While the virus has made difficult conditions worse in Somalia, Nepal and elsewhere, the situation may be grimmest in Yemen, site of what has been called the worst humanitarian crisis in the world.
“People in Yemen are still in need for the very basic things,” said Sonia Almassad, who manages two sub-offices in the U.N.’s Office for the Coordination of Humanitarian Affairs (OCHA). “[People] need water. They need food. They need health services. They need shelter, because we have a lot of displaced people. They need mattresses, blankets and so on.”
The rainy season is ongoing, displacing people in floods and causing spikes in cases of cholera and dengue fever. Yemen itself is in the middle of a disastrous civil war that began in 2015 and has contributed to a volatile security situation and extreme mass poverty.
“And then you put on top [of that] COVID-19,” said Almassad, “which makes things more difficult, much worse.”
Humanitarian responses to the crisis in Yemen have been delayed because operations take longer now and are more expensive. Distribution takes place over longer periods of time to enable physical distancing, and teams need personal protective equipment, which raises costs.
The OCHA and other U.N. agencies are struggling to find the means to continue operating in Yemen.
“Without funds, we can’t do anything,” Almassad said.
She is organizing it all from her home in Syria, where she has been working remotely since July. She spent over four months in an OCHA guest house in Hodeidah, Yemen, only able to move from room to room.

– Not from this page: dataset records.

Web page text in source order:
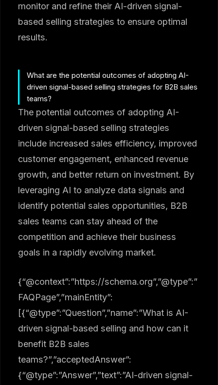
monitor and refine their AI-driven signal-
based selling strategies to ensure optimal
results.
What are the potential outcomes of adopting AI-
driven signal-based selling strategies for B2B sales
teams?
The potential outcomes of adopting AI-
driven signal-based selling strategies
include increased sales efficiency, improved
customer engagement, enhanced revenue
growth, and better return on investment. By
leveraging AI to analyze data signals and
identify potential sales opportunities, B2B
sales teams can stay ahead of the
competition and achieve their business
goals in a rapidly evolving market.
{“@context”:”https://schema.org”,”@type”:”
FAQPage”,”mainEntity”:
[{“@type”:”Question”,”name”:”What is AI-
driven signal-based selling and how can it
benefit B2B sales
teams?”,”acceptedAnswer”:
{“@type”:”Answer”,”text”:”AI-driven signal-
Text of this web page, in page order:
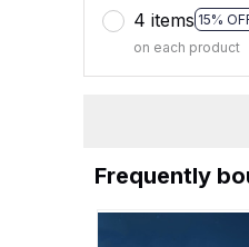
4 items 15%
on each product
Frequently
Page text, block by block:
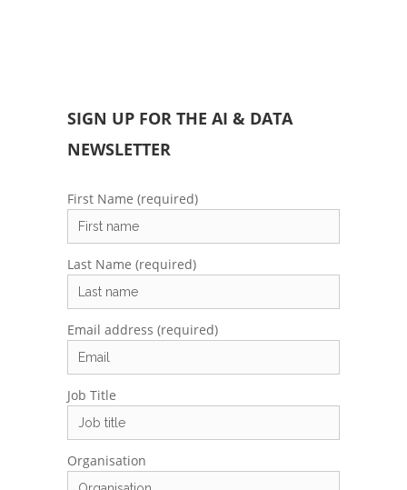
SIGN UP FOR THE AI & DATA
NEWSLETTER
First Name (required)
Last Name (required)
Email address (required)
Job Title
Organisation

“You spend more time working, but [they are] not the same results you are hoping for,” Almassad said, describing the late work nights.
Humanitarian challenges
The task ahead of humanitarian workers is daunting.
In Somalia, Mohamud fears that heavy rains now will cause another wave of locusts. Already, the FAO expects that one in every four Somalis, or 3.5 million people, will face acute food insecurity by September.
In Yemen, three of Almassad’s U.N. colleagues recently died. The U.N. declined to say if COVID-19 was the cause. Still, she expects to return to the country in the next month.
“I know the needs are great, but I know that I can [provide] support,” she said. “Supporting people — it means a lot to me. I know what the meaning of suffering is because I lived it in my country, and so did my friends, my relatives, my people.”
In Nepal, Sharma appeared hopeful. The school meal program has a new set of standard operating procedures for take-home meals. The program distributed the first round in July and will continue distributing the 1,500 metric tons of food donated by the U.S. in a second round set for late September.
The program has done so well that in this year’s national budget, the Nepalese government agreed to expand its coverage from 60% to 100% of the country. The government will spend $76 million to provide meals in 70 districts, said Sharma, while the WFP in Nepal will continue supplying food to the other seven.
“When the family and the children receive this oil, fortified rice, lentils — to see that smile on the child’s face … and knowing that a child won’t go to bed tonight with an empty stomach because of [this] program, that’s extremely rewarding,” she said. “I feel so proud to be a part of this.”
The U.N.’s World Humanitarian Day is Aug. 19. It was formalized in 2009, six years after a hotel bombing in Baghdad on Aug. 19 killed 22 people.
In 2019 alone, nearly 500 aid workers were wounded, kidnapped or killed, according to the U.N. That same year, the World Health Organization reported more than 1,000 attacks against health care workers and facilities, killing 199 and injuring more than 600.
Despite the dangers presented by COVID-19, conflict and climate, the U.N. said it had aid workers in 63 countries under its Global Humanitarian Response Plan.